Exercise goal
Copy the lines below, word for word, from the first through the line containing "παιχνιδιών. Η ανάπτυξη". Leave the pictures out.

Given records
--

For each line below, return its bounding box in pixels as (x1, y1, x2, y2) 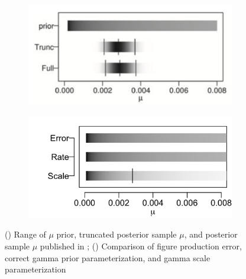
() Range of (5, 228, 46, 240)
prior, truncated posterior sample (56, 228, 177, 240)
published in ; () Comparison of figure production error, (40, 240, 242, 252)
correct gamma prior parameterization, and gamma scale (5, 251, 211, 264)
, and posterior (184, 228, 238, 240)
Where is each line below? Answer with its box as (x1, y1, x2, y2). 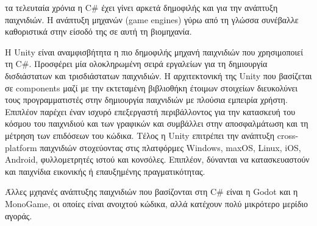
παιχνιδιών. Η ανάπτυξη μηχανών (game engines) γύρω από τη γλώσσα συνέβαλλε (5, 13, 299, 26)
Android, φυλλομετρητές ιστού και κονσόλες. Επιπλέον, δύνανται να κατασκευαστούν (5, 153, 310, 166)
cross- (277, 129, 299, 141)
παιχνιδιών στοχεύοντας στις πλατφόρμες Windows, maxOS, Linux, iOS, (40, 141, 301, 154)
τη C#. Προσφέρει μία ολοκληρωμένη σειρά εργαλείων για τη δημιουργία (5, 57, 268, 70)
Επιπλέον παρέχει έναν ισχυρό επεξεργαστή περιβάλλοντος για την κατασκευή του (5, 105, 296, 118)
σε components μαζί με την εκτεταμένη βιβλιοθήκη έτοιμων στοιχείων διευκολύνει (5, 81, 298, 94)
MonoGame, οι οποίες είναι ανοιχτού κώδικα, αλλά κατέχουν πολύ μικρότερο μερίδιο (5, 197, 308, 210)
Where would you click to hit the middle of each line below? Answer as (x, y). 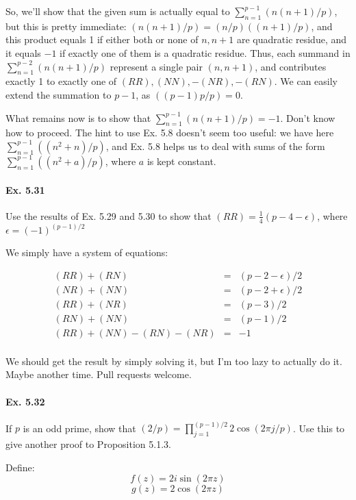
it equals (23, 52)
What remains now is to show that (78, 117)
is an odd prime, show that (79, 428)
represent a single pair (156, 66)
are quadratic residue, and (292, 39)
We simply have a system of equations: (87, 252)
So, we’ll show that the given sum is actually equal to (118, 11)
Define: (20, 467)
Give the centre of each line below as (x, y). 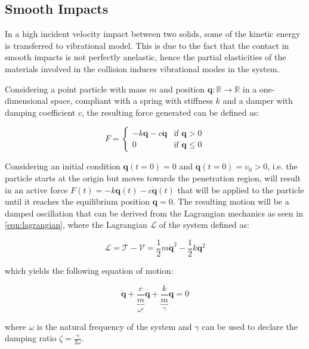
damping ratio (31, 338)
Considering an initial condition (63, 166)
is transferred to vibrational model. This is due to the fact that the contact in (147, 45)
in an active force (36, 189)
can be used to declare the (250, 326)
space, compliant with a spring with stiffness (132, 101)
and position (182, 89)
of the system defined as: (204, 225)
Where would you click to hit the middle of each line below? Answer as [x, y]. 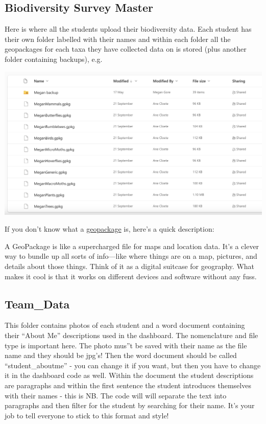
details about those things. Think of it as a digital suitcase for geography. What [130, 266]
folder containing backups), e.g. [54, 59]
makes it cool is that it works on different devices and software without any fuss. [131, 276]
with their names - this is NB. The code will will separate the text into [116, 395]
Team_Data [37, 304]
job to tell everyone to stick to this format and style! [87, 415]
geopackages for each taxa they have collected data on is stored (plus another [126, 49]
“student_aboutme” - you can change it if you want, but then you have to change [133, 365]

--

Exercise answer
For each line below, return its bounding box in pixels as (x1, y1, x2, y2) 
() Range of (5, 228, 46, 240)
prior, truncated posterior sample (56, 228, 177, 240)
published in ; () Comparison of figure production error, (40, 240, 242, 252)
correct gamma prior parameterization, and gamma scale (5, 251, 211, 264)
, and posterior (184, 228, 238, 240)
Where is each line below? Answer with its box as (x1, y1, x2, y2). 
παιχνιδιών. Η ανάπτυξη μηχανών (game engines) γύρω από τη γλώσσα συνέβαλλε (5, 13, 299, 26)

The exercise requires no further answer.